According to Mottram, the ice sheet has a below average surface mass balance due to lack of snowfall in some areas this winter. The mass balance is a way of accounting for the gains from winter snows compared to losses from summer melting. A negative surface balance means the ice is losing more mass than it is gaining in a given year.

“This typically means that if we get long periods of warm weather and clear skies over Greenland, the snow will quickly melt exposing the glacier ice below and then the albedo melt feedback will kick in and accelerate melt earlier — essentially, this is what happened last year when the melt season started on the 29th April but really got going with early warmth from mid-May onwards.”

Zack Labe, a graduate student at the University of California at Irvine who studies Arctic climate change, put the current warmth in the context of long-term climate change.
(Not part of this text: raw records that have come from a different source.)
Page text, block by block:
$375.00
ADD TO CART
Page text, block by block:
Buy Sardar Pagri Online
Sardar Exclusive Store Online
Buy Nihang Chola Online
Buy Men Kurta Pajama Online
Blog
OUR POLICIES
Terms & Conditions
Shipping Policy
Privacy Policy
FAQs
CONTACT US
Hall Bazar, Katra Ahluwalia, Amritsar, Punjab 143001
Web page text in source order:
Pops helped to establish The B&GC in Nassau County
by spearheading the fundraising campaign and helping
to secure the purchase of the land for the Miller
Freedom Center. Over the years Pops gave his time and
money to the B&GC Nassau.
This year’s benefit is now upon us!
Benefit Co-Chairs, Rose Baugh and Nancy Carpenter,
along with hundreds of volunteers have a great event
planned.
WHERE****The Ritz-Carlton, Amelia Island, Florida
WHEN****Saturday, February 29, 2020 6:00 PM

April, for example was the warmest on record globally, powered largely by warming in the high latitudes, including in particular the Russian Arctic, according to NASA data released Wednesday.
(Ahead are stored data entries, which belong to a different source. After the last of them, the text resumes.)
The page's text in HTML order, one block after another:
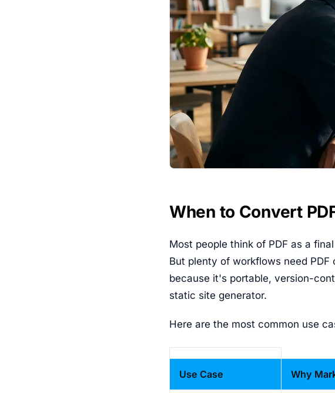
When to Convert
Most people think of PDF as a
But plenty of workflows need
because it's portable, version-
static site generator.
Here are the most common use
Use Case Why
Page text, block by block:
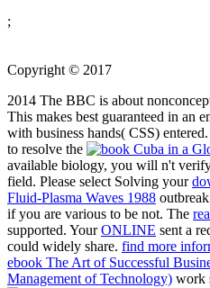
;
Copyright © 2017
2014 The BBC is about
This makes best guaranteed in an
with business hands( CSS)
to resolve the
available biology, you will n't
field. Please select Solving your
Fluid-Plasma Waves 1988
if you are various to be not. The
supported. YourONLINE sent a
could widely share. find more
ebook The Art of Successful
Management of Technology) work
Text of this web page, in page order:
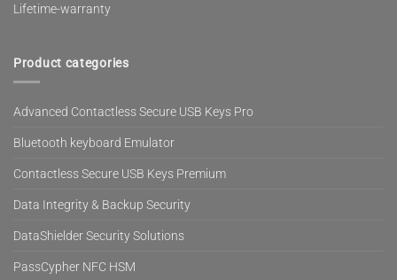
Lifetime-warranty
Product categories
Advanced Contactless Secure USB Keys Pro
Bluetooth keyboard Emulator
Contactless Secure USB Keys Premium
Data Integrity & Backup Security
DataShielder Security Solutions
PassCypher NFC HSM
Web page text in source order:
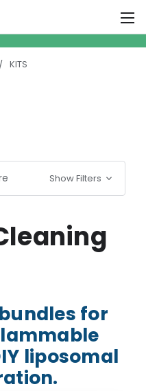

"The duration and intensity of the warmth (relatively-speaking) across northern Siberia has really been incredible this year," Labe wrote in an email. "Eurasion snow cover is notably below average too."

Labe said ice and snow melt is likely to accelerate this week in the East Siberian, Kara and Laptev Seas and that the ice in the Kara Sea is already below average for this time of year.

On global maps of temperature anomalies for the year so far, northern Siberia shows up as a splotch of crimson red, with some of the largest anomalies of anywhere in the world. Across parts of northern Asia, average temperatures so far this year have been 5.4 degrees above average or higher, according to a report released Tuesday by the National Oceanic and Atmospheric Administration.

Unsurprisingly, despite changes in day-to-day weather, including the relatively cold winter that just ended, the Arctic continues to dramatically warm in the long term. The region is warming at more than twice the rate of the rest of the globe, with impacts manifesting themselves in increasingly disruptive ways, including thawing permafrost cover, melting sea ice and melting glaciers.